Figure 1 shows a block diagram of a conventional analog signal synthesizer●
2 is a block diagram showing an analog signal synthesis device of the present invention, and FIG. 3 is a main block diagram showing an embodiment in which an amplitude saturation amplifier is used as a binary signal converter used in the device of the present invention.・Diagrams: FIG. 4 is a drawing to explain the operation of the embodiment shown in FIG. 3, FIG. 5 is a drawing to explain the device of the present invention shown in FIG. 2, and FIG. 6 is a diagram showing the characteristics of the conventional device. FIG. 7 is a drawing showing the characteristics of the device of the present invention. 101... Signal input terminal, 102... Signal output terminal, 103, 104... Analog signal storage device, 10
6,107,108,109...analog switch,
110...Writing clock, 116...Reading clock, 121... Arithmetic processing unit, 124...A
/D converter (binary signal converter).

Claims (1)

[Scope of Claims] 1. An analog signal synthesis device that edits and synthesizes analog signal segment waveforms extracted from analog signal waveforms, comprising: (a) a storage device that samples and stores input signals according to a clock; and (b) the sampling value of the connection part of the preceding analog signal elemental waveform obtained by sampling the input signal and the sampling value of the connection part of the subsequent analog signal elemental waveform, respectively, corresponding to the polarity of the input signal. (c) a binary signal converter that converts into a binary signal; and (c) two of the preceding analog signal segment waveforms that are the output signals of the converter.

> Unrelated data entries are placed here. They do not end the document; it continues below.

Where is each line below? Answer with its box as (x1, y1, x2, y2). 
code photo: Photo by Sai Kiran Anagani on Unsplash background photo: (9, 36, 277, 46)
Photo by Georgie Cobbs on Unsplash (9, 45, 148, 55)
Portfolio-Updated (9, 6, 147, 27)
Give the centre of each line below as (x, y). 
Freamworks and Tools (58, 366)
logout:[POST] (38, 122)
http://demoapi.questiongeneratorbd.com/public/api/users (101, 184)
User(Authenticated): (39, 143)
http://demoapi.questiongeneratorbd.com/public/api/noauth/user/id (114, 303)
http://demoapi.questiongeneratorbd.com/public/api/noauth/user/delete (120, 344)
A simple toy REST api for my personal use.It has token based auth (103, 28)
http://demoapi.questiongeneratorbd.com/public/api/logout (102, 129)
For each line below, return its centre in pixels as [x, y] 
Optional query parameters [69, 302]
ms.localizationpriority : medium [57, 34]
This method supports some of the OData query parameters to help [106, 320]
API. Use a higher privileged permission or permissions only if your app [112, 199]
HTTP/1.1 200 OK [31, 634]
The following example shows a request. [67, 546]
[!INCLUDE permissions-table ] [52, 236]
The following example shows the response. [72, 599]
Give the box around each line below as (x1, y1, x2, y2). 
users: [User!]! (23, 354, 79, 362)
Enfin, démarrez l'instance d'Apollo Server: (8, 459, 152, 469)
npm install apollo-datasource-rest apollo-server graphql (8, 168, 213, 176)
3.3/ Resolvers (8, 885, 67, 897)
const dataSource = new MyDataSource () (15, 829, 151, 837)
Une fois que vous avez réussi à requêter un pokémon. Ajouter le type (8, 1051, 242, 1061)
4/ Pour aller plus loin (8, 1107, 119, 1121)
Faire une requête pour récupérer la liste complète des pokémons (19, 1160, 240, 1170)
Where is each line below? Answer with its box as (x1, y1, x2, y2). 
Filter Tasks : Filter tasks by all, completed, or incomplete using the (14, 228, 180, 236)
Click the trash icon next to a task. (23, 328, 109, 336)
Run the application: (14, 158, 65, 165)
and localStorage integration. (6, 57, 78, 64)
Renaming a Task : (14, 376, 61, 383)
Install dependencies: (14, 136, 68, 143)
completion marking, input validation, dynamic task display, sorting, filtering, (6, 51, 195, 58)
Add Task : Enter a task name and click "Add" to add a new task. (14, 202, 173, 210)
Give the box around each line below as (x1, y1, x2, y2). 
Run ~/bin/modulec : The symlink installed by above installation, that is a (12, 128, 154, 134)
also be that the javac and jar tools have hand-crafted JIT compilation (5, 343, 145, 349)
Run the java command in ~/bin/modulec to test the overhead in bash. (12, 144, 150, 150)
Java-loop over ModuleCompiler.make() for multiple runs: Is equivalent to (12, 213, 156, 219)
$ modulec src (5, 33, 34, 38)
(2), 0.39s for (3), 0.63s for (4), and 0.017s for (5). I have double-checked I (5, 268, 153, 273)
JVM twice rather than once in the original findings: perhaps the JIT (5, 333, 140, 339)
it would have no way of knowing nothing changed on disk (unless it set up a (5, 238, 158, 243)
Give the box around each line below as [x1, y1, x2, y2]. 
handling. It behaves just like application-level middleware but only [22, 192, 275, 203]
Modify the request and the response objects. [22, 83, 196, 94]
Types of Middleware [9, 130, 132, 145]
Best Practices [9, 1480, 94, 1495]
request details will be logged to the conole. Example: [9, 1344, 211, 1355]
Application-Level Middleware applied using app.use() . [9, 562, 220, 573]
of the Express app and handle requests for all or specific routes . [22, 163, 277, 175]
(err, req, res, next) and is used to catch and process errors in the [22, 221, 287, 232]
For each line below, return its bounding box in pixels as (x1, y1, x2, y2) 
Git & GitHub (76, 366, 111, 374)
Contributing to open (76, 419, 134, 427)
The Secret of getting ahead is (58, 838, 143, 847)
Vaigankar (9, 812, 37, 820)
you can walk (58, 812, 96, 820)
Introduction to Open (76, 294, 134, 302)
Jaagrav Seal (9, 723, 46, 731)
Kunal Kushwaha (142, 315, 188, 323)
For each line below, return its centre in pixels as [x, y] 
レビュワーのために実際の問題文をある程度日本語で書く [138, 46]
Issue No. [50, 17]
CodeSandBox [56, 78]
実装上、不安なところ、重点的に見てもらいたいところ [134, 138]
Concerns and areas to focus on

The level difference between the value signal and the binary signal of the subsequent analog signal segment waveform is calculated, the sum of the absolute values of the level difference is calculated, and the corresponding sampling data is sequentially shifted to calculate the absolute value of the level difference. The total calculation operation is performed each time the shift is performed, and the shift amount of the sampling data that minimizes the calculated value among the values calculated by the calculation operation is selected, and the subsequent connected analog signal is calculated based on the selected shift amount. An analog signal synthesis device of an analog signal segment editing type, comprising: an arithmetic processing unit programmed to clock-control the storage device in order to adjust the time axis of the segment. 2. The analog signal synthesis device according to claim 1, wherein the binary signal conversion device uses the zero level of the input signal (or the bias level when the input signal is subjected to a bias) as a comparison level. 3. The analog signal synthesis device according to claim 1, wherein the binary signal conversion device comprises an amplifier that saturates the amplitude of the sampled value.